===== Data listing

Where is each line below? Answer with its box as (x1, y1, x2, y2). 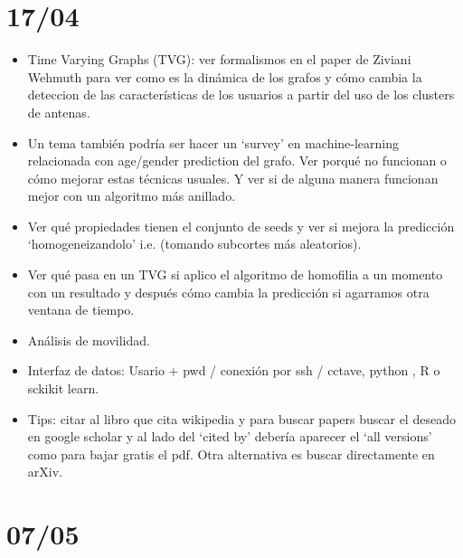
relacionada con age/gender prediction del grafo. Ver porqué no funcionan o (27, 151, 447, 170)
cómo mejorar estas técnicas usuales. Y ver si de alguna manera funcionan (27, 168, 439, 187)
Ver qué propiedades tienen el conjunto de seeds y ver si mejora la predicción (27, 216, 455, 235)
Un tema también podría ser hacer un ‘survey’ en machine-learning (27, 133, 400, 152)
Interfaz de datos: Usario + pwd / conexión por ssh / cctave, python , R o (27, 361, 440, 380)
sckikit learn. (27, 379, 99, 398)
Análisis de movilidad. (27, 330, 150, 349)
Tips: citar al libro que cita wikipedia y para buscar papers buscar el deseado (27, 409, 456, 428)

==========

= What needs to be done =
Restate word for word each line of the data from the one with "Análisis de movilidad. (27, 330, 150, 349)" to the last, keeping both ends.

= Solution for this task =
Análisis de movilidad. (27, 330, 150, 349)
Tips: citar al libro que cita wikipedia y para buscar papers buscar el deseado (27, 409, 456, 428)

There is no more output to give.